The administration’s first stratagem was to claim there was nothing unusual about this — that it had happened at least three times during the Trump administration, as well as on an earlier occasion during President Biden’s term. The suggestion was that Trump officials knew about these incursions but kept them from the public, and thus that the Biden administration should be forgiven for concealing what it knew until that was no longer possible — members of the public having begun detecting the balloon on Wednesday, which generated local and then national media coverage.

That was disingenuous and indicative of a much worse problem. It turns out that there is a gap in American air defenses. On prior occasions, they failed to detect balloon incursions, learning about them only afterwards from other intelligence agencies. Moreover, according to Air Force General Glen VanHerck, commander of NORAD (the North American Aerospace Defense Command), our forces have not yet solved this vulnerability. “I will tell you that we did not detect those threats and that’s a domain awareness gap that we have to figure out,” General VanHerck said at a Monday media briefing, according to the Wall Street Journal.

As Rich noted this morning, citing our friend Byron York’s Washington Examiner reporting, several senior Trump administration officials denied that they’d been told about the prior Chinese incursions — in contrast to President Biden, who was briefed early last week but allowed the balloon to continue on its journey. Quite apart from Byron’s explanation that the prior incursions were shorter in duration than last week’s, it now appears that they may not have been detected by our defense capabilities in time to give officials notice and options prior to their leaving our airspace.

The most critical question about last week’s episode was largely ignored prior to the balloon’s being shot down: Did the balloon have the capacity to transmit data it was collecting to the regime in Beijing in real time? John Kirby, Biden’s National Security Council spokesman, declined to answer that question today. For what it’s worth, it seems inconceivable to me that the aircraft would be fitted with sophisticated surveillance capabilities yet not with transmission capabilities – i.e., that China would be content to hope the balloon made it back to a regime-controlled landing site in order to harvest the data.

That is obvious enough that the administration’s big talking point today was that it had taken countermeasures to prevent the balloon from gathering useful intelligence as it passed over sensitive sites. That is possible, given that on this occasion, unlike prior occasions, our air defense detected the presence and path of the balloon. But I would not take this explanation to the bank, especially given how unreliable and unconvincing prior administration statements have been. And of course, it would not tell us what intel China was able to glean on previous occasions, when its surveillance missions might have been completed before our forces realized they’d happened.

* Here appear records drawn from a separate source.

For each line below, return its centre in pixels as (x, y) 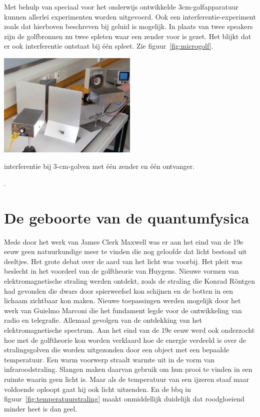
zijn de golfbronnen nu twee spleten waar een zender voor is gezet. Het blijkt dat (128, 36)
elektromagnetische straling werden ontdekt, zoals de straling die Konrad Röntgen (129, 280)
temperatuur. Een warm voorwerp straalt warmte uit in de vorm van (109, 359)
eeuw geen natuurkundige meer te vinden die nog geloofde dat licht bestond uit (125, 251)
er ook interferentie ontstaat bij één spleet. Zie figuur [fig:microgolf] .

On that score, there is this from the New York Times:

[W]hile spy satellites can see almost everything, balloons equipped with high-tech sensors hover over a site far longer and can pick up radio, cellular and other transmissions that cannot be detected from space. That is why the Montana sighting of the balloon was critical; in recent years, the National Security Agency and United States Strategic Command, which oversees the American nuclear arsenal, have been remaking communications with nuclear weapons sites. That would be one, but only one, of the natural targets for China’s Ministry of State Security, which oversees many of its national security hacks.

Seems Congressman Mike Gallagher (R., Wis.), new chairman of the House Select Committee on China, as well as members of the Intelligence and Armed Services Committees in both congressional chambers, need to ask a lot of tough questions.